The Hodge index theorem for smooth projective varieties (or compact Kähler manifolds) says that the signature is $$\sum_{p,q} (-1)^p h^{p,q}(X)$$
For toric varieties, $h^{p,q}=0$ unless $p=q$, and equals the Betti number $h^{2p}(X)$, so the signature is $\sum_p (-1)^p h^{2p}(X)$.
The Betti number $h^{2p}$ is equal to $\sum_{i=p}^n (-1)^{i-p} (-1)^{i-p} \binom{i}{p} N_i$ where $N_i$ is the number of $i$-dimensional cells in the polytope.

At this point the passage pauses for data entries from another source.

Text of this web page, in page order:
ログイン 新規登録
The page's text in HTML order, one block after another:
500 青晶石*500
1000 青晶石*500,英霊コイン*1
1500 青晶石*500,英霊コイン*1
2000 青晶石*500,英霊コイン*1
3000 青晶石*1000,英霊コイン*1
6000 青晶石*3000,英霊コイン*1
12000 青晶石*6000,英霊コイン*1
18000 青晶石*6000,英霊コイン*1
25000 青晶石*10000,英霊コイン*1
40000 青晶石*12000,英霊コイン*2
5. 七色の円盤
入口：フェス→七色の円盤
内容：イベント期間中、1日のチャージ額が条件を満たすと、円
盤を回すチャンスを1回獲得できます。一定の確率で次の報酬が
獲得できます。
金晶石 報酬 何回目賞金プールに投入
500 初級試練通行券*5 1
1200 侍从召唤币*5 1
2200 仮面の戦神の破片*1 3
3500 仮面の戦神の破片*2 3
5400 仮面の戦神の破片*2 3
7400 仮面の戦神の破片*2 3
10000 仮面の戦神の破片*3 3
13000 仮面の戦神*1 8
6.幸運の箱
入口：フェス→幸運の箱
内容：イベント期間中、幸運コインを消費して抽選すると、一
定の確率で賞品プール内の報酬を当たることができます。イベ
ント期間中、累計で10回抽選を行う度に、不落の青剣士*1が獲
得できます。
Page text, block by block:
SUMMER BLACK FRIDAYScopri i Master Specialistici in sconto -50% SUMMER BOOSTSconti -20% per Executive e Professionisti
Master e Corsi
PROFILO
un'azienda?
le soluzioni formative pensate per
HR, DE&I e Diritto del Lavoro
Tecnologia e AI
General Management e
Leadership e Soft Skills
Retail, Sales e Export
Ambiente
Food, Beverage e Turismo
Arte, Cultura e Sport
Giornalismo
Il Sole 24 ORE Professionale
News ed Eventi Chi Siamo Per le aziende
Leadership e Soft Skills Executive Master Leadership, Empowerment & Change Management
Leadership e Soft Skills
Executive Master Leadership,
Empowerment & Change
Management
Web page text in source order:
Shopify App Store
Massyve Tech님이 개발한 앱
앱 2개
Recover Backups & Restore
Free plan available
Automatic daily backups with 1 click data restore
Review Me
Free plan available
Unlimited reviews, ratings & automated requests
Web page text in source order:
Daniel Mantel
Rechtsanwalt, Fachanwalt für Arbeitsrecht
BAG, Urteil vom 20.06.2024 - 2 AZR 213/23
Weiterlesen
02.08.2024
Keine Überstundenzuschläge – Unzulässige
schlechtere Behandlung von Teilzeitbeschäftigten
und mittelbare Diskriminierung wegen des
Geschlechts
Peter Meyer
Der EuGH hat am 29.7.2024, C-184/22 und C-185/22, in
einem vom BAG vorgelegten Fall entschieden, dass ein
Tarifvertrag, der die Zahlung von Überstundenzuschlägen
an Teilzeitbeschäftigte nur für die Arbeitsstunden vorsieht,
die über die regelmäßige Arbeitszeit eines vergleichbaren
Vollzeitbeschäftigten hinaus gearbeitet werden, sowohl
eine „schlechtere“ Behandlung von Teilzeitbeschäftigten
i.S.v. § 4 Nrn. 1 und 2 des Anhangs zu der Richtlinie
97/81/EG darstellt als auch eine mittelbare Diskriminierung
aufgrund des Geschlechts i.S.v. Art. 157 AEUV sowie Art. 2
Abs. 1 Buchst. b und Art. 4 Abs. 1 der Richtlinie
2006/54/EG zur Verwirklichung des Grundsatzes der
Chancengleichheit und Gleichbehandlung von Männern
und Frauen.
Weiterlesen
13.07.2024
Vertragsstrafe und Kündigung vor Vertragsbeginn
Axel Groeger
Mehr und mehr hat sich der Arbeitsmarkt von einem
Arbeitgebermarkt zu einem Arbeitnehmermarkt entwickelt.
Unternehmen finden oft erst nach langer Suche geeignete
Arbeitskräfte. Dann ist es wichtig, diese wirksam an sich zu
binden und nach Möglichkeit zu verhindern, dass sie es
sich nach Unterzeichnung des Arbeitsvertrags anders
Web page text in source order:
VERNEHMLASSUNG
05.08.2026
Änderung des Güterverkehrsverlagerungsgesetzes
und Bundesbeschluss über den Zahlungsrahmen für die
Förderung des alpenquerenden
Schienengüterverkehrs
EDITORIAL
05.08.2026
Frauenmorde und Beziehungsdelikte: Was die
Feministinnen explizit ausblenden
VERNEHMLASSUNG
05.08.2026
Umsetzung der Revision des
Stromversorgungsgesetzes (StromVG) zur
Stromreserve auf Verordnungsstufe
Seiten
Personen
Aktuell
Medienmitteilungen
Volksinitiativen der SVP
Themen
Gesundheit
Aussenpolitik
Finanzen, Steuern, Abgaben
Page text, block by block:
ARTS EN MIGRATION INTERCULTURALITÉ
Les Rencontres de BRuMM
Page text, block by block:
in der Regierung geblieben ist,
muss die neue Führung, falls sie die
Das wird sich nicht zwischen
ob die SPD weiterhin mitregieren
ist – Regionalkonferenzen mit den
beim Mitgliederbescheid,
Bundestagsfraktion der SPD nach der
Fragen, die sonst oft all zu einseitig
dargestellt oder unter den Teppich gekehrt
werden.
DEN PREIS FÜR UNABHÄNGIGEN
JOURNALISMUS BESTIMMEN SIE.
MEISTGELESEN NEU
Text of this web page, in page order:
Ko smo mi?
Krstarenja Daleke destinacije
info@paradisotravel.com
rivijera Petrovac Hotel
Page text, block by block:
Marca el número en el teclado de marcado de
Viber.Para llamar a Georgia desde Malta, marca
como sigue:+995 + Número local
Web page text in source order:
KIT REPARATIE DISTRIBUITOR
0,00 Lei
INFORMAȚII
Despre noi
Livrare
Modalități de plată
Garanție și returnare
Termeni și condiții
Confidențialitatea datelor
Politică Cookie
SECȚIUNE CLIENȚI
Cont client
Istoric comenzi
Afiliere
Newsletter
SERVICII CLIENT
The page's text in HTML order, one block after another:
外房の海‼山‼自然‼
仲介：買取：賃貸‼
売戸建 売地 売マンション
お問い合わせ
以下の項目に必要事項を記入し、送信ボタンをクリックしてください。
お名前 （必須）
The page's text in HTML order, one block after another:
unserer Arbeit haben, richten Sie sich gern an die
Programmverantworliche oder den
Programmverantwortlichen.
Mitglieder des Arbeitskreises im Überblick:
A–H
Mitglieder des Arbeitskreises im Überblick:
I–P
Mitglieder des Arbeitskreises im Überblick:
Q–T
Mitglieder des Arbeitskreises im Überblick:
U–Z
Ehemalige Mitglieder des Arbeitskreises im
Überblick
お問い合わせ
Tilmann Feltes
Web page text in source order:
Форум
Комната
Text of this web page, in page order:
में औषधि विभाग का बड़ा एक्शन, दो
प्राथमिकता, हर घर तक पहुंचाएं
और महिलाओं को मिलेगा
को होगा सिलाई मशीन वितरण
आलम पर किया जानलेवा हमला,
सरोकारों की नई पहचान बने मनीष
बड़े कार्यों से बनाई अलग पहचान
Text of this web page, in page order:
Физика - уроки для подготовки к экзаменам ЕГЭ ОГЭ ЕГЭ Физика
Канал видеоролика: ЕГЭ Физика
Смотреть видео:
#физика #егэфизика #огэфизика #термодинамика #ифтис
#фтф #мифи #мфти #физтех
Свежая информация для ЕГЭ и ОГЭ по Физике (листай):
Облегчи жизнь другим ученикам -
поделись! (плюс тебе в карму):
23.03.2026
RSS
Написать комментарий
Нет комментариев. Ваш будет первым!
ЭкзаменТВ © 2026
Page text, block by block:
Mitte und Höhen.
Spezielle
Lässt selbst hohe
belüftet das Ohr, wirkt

So the signature is $$ \sum_p(-1)^p \sum_{i=p}^n (-1)^{i-p} (-1)^{i-p} \binom{i}{p} N_i = \sum_i (-1)^i \sum_{o=0}^i \binom{i}{p} N_i = \sum_i (-1)^i2^i N_i = \sum_i (-2)^i N_i.$$
Thus, for a two-dimensional variety, this is the number of vertices minus twice the number of edges plus four times the number of faces. For a polygon, the number of vertices is the number of edges, and the number of faces is one, so this is four minus the number of vertices, which should be your formula.
Similarly, in higher dimensions we can use the Dehn-Somerville equations for simplicial polyhedra to eliminate half of the variables, as smooth toric varieties have simplicial moment polytopes, as pointed out by David Speyer in the comments.